The honest answer is, I don’t know. That is, I don’t know how many Germans the Polish underground, Armia Krajowa, killed. I do know Poland had 2.5 million Jews in the 1930s, while now there are only 10,000.

Given such a low number in a country of almost 40 million, it’s no wonder that 90 per cent of Poles say they’ve never seen a Jew. But absence doesn’t always make the heart grow fonder: 63 per cent believe that a global Jewish conspiracy exists, while 23 per cent believe that Jews use Christian blood in their rituals.

That would suggest that the Poles were less horrified than the Germans when the Holocaust made them look deep into their own hearts after the war. The Germans tried to atone for their sin as best they could; the Poles didn’t even acknowledge they had sinned.

This raises many interesting questions, among them that of collective guilt. Interestingly, those Poles who deny such a thing exists, don’t mind emphasising their nation’s collective heroism in confronting Nazism. Come on chaps, you can’t have it both ways. If you feel no collective guilt, you aren’t entitled to collective pride.

Yet there’s much to be proud about. Poland fought against the German aggression more heroically than any other European nation until the winter of 1941, when the Russians stopped surrendering in their millions and began to fight back.

In fact, once the Polish army got entrenched on the eastern side of the Vistula, the German juggernaut began to run out of steam, and the Poles only succumbed when knifed in the back by the Russians on 17 September, 1939.

During the war, Armia Krajowa mounted a real resistance from the first days of the occupation, as opposed to, say, France, where serious resistance only began when the outcome of the war was no longer in doubt.

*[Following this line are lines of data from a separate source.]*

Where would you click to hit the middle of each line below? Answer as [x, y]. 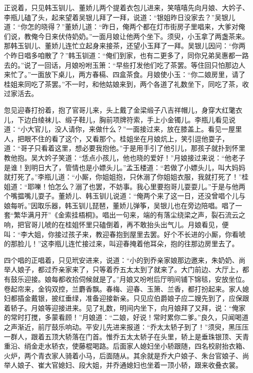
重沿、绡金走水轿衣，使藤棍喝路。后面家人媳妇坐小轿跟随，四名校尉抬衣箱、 [126, 346]
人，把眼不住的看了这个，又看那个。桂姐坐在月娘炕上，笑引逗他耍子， [116, 138]
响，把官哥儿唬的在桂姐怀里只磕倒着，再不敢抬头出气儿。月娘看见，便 [116, 225]
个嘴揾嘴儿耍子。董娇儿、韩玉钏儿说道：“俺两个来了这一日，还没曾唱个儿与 [125, 196]
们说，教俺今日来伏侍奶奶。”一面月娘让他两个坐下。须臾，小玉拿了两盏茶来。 [126, 36]
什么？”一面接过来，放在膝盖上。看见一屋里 [172, 129]
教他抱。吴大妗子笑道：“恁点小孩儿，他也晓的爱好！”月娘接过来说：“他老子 [125, 157]
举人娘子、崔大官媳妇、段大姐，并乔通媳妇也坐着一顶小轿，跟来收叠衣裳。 [123, 365]
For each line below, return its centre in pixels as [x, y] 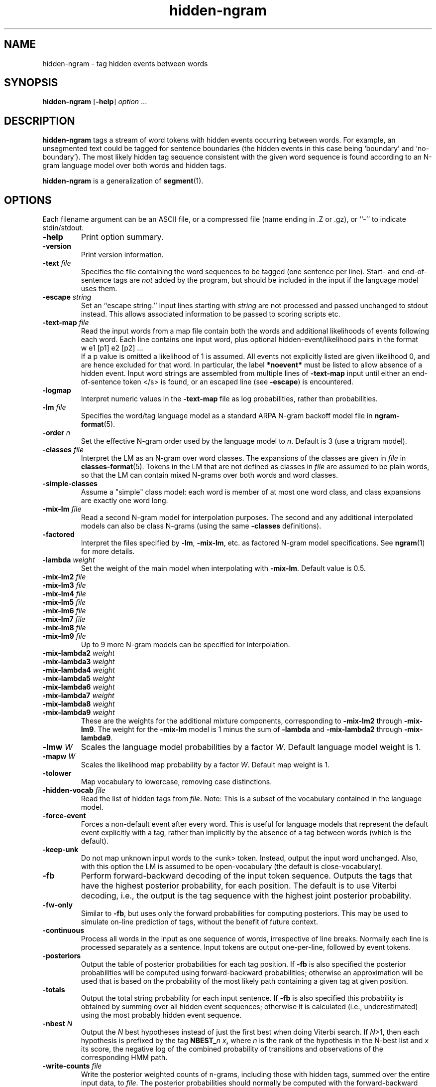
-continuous [63, 930]
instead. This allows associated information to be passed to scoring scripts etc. [211, 314]
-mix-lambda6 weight [79, 687]
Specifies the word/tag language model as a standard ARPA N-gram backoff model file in [227, 416]
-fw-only [57, 905]
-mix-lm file [62, 509]
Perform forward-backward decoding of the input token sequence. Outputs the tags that [247, 876]
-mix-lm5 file [64, 602]
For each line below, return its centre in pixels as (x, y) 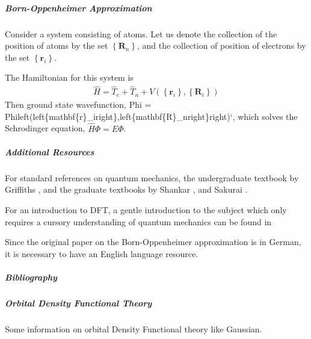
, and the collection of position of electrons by (222, 45)
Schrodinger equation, (45, 128)
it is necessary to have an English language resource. (102, 253)
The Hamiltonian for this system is (69, 77)
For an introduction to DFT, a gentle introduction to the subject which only (146, 209)
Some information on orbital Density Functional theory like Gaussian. (134, 328)
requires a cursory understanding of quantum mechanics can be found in (138, 221)
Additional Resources (50, 151)
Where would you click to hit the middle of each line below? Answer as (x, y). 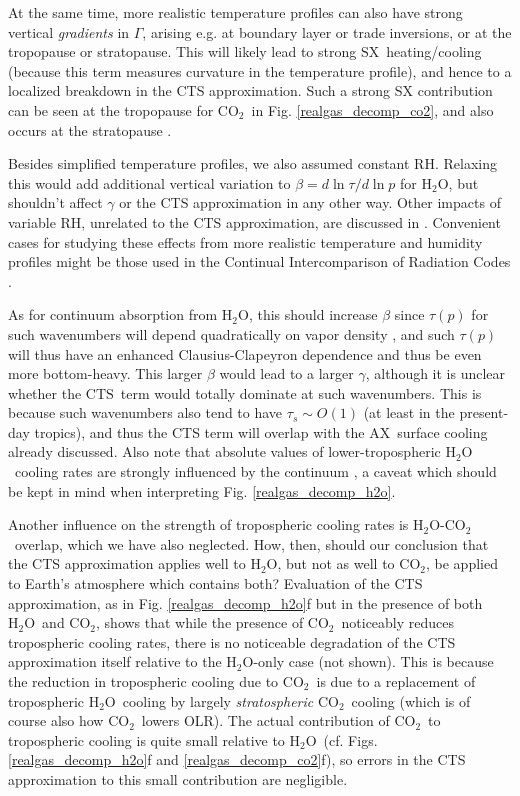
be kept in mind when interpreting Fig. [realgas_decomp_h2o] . (202, 490)
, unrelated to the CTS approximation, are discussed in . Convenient (291, 221)
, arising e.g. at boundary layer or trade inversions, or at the (327, 31)
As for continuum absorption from (113, 314)
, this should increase (313, 314)
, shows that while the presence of (200, 622)
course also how (56, 720)
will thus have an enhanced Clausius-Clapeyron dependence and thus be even (245, 353)
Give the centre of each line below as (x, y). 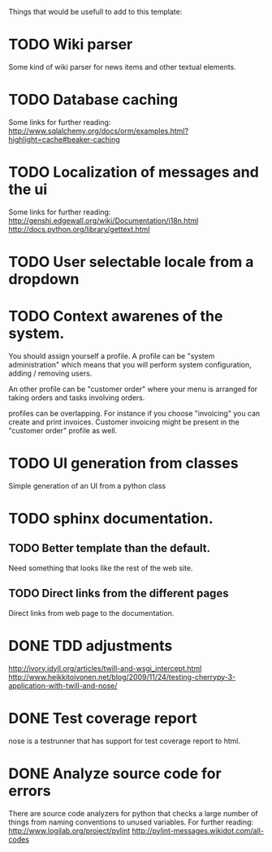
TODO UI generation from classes (123, 464)
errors (30, 791)
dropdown (44, 279)
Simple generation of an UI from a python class (87, 485)
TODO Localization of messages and (134, 172)
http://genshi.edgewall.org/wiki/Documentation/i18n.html (104, 220)
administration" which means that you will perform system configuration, (130, 364)
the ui (28, 189)
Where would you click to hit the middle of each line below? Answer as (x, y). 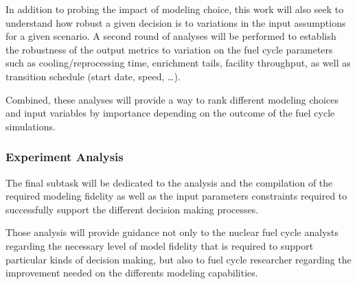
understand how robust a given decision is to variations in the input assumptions (176, 22)
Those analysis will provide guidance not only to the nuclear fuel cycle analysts (172, 232)
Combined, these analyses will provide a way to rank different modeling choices (172, 99)
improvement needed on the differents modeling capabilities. (132, 273)
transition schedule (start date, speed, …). (93, 76)
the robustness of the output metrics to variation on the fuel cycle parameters (169, 49)
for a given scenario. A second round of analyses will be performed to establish (171, 36)
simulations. (31, 126)

Armia Krajowa, however, offered only a limited support to the uprising in the Warsaw Jewish ghetto in April-May, 1943. When Armia Krajowa staged its own Warsaw uprising in August, 1944, the Soviet army didn’t lift a finger to help – tempting one to think about poetic justice.

However, we shouldn’t forget that many pilots who won the Battle of Britain were Polish – or that, unlike Norway, Poland didn’t have a Quisling government and, unlike France, Holland, Belgium and the Ukraine, she didn’t form national SS divisions.

However, denying any possibility of collective guilt doesn’t come naturally to someone who, like me, believes in original sin. Of course, there were many Poles who, risking their own lives, saved Jews. Such heroes are of course exempt from any collective responsibility.

But that, however, doesn’t mean that no collective responsibility exists. God was willing to spare Sodom if he could find 10 righteous men there and only destroyed the city when the required number wasn’t reached. But he did spare the righteous man Lot and his daughters.

I’m not suggesting that Poland should be destroyed or that she deserved the suffering she received at the hands of the Germans and Russians during the war, or the Russians and her own communists after it.

However, our joy at having all those Polish plumbers should be tempered by the awareness of the cultural differences between Britain and Poland, or Eastern Europe in general. Although we’re all residually Christian, I’d suggest the differences outweigh the similarities.

A single European state, anyone?

1 thought on “My heart bleeds for the Poles’ delicate sensibilities”

  1. “Armia Krajowa, however, offered only a limited support to the uprising in the Warsaw Jewish ghetto in April-May, 1943. When Armia Krajowa staged its own Warsaw uprising in August, 1944, the Soviet army didn’t lift a finger to help – tempting one to think about poetic justice.”

    A good point and one usually overlooked. (One can even think about substituting another word for “poetic”, but that would be metaphysical, which is totally out of place in our post-Christian, materialistic world.)